Your response to the data below should hold nothing except the lines from the one containing "For each line below, return its centre" down to the one containing "Exercise [50, 2018]", reproduced exactly and without pictures.
--- Material for this exercise Enclosed Below ---
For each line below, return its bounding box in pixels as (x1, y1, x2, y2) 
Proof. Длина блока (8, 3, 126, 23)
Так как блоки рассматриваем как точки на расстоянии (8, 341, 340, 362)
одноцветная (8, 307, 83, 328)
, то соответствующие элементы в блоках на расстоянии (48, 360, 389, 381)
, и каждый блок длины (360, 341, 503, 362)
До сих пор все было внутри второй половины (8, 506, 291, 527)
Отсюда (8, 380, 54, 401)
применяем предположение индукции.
--- End of Enclosed Material for this exercise ---
--- Material for this exercise Enclosed Below ---
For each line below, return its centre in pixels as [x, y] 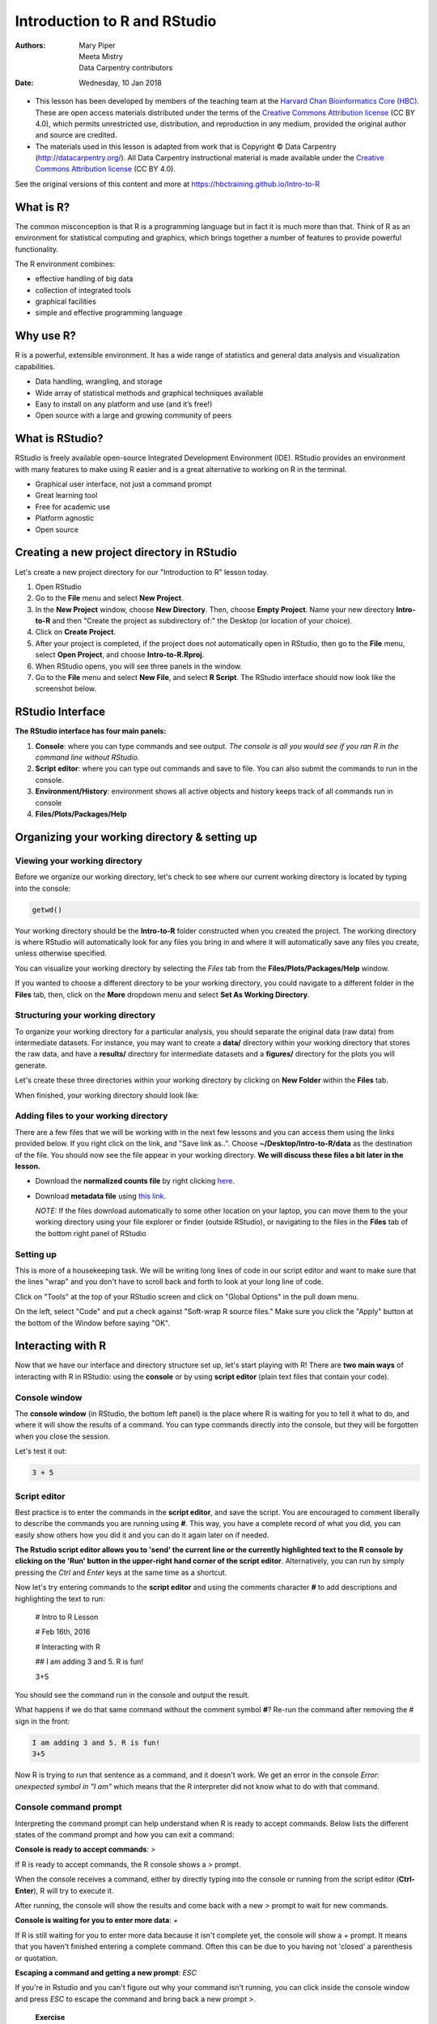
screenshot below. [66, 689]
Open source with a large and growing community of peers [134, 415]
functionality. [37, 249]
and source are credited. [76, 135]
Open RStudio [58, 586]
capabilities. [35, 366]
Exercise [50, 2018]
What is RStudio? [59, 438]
--- End of Enclosed Material for this exercise ---
--- Material for this exercise Enclosed Below ---
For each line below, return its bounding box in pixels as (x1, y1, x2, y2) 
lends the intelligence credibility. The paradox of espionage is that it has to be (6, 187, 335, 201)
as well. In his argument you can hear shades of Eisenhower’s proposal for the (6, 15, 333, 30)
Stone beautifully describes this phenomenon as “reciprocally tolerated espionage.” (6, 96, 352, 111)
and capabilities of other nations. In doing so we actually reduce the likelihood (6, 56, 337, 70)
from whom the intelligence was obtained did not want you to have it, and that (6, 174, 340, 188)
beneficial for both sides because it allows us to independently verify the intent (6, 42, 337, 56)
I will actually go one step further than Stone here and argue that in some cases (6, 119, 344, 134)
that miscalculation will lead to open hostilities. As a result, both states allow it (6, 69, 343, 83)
--- End of Enclosed Material for this exercise ---
Exercise solution:
For each line below, return its centre in pixels as [x, y] 
screenshot below. [66, 689]
Open source with a large and growing community of peers [134, 415]
functionality. [37, 249]
and source are credited. [76, 135]
Open RStudio [58, 586]
capabilities. [35, 366]
Exercise [50, 2018]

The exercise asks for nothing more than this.